**Exercise materials**
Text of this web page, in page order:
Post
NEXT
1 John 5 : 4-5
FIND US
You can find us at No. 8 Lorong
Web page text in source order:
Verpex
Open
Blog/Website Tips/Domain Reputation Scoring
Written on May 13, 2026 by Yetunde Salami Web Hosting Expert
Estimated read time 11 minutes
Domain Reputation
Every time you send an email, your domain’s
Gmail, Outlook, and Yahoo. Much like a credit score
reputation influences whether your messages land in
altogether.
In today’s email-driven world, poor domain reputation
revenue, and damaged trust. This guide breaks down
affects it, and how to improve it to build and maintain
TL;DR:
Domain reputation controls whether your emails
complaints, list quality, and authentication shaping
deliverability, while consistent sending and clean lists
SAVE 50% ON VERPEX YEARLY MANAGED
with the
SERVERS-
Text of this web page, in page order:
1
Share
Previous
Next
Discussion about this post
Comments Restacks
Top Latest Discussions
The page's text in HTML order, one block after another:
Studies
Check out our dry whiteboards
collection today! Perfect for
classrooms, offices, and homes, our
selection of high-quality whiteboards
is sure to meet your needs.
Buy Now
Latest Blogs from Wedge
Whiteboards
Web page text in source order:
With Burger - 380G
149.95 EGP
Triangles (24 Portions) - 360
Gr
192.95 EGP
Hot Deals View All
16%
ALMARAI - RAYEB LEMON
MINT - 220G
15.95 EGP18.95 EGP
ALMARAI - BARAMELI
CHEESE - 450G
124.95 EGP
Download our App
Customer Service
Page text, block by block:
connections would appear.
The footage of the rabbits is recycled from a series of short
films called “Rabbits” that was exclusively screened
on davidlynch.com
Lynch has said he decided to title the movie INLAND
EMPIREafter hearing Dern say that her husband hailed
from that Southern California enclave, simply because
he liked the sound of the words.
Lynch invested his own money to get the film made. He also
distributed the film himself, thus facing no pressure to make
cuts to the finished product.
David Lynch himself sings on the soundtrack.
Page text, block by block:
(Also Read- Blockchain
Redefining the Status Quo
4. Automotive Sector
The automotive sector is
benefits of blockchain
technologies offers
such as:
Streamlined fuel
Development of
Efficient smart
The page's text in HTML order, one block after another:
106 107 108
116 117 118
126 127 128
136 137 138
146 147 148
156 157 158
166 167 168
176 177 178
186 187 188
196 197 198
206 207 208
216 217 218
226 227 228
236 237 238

**Task details**
Line by line, please reproduce the records exactly.

**Written answer**
Text of this web page, in page order:
Post
NEXT
1 John 5 : 4-5
FIND US
You can find us at No. 8 Lorong
Web page text in source order:
Verpex
Open
Blog/Website Tips/Domain Reputation Scoring
Written on May 13, 2026 by Yetunde Salami Web Hosting Expert
Estimated read time 11 minutes
Domain Reputation
Every time you send an email, your domain’s
Gmail, Outlook, and Yahoo. Much like a credit score
reputation influences whether your messages land in
altogether.
In today’s email-driven world, poor domain reputation
revenue, and damaged trust. This guide breaks down
affects it, and how to improve it to build and maintain
TL;DR:
Domain reputation controls whether your emails
complaints, list quality, and authentication shaping
deliverability, while consistent sending and clean lists
SAVE 50% ON VERPEX YEARLY MANAGED
with the
SERVERS-
Text of this web page, in page order:
1
Share
Previous
Next
Discussion about this post
Comments Restacks
Top Latest Discussions
The page's text in HTML order, one block after another:
Studies
Check out our dry whiteboards
collection today! Perfect for
classrooms, offices, and homes, our
selection of high-quality whiteboards
is sure to meet your needs.
Buy Now
Latest Blogs from Wedge
Whiteboards
Web page text in source order:
With Burger - 380G
149.95 EGP
Triangles (24 Portions) - 360
Gr
192.95 EGP
Hot Deals View All
16%
ALMARAI - RAYEB LEMON
MINT - 220G
15.95 EGP18.95 EGP
ALMARAI - BARAMELI
CHEESE - 450G
124.95 EGP
Download our App
Customer Service
Page text, block by block:
connections would appear.
The footage of the rabbits is recycled from a series of short
films called “Rabbits” that was exclusively screened
on davidlynch.com
Lynch has said he decided to title the movie INLAND
EMPIREafter hearing Dern say that her husband hailed
from that Southern California enclave, simply because
he liked the sound of the words.
Lynch invested his own money to get the film made. He also
distributed the film himself, thus facing no pressure to make
cuts to the finished product.
David Lynch himself sings on the soundtrack.
Page text, block by block:
(Also Read- Blockchain
Redefining the Status Quo
4. Automotive Sector
The automotive sector is
benefits of blockchain
technologies offers
such as:
Streamlined fuel
Development of
Efficient smart
The page's text in HTML order, one block after another:
106 107 108
116 117 118
126 127 128
136 137 138
146 147 148
156 157 158
166 167 168
176 177 178
186 187 188
196 197 198
206 207 208
216 217 218
226 227 228
236 237 238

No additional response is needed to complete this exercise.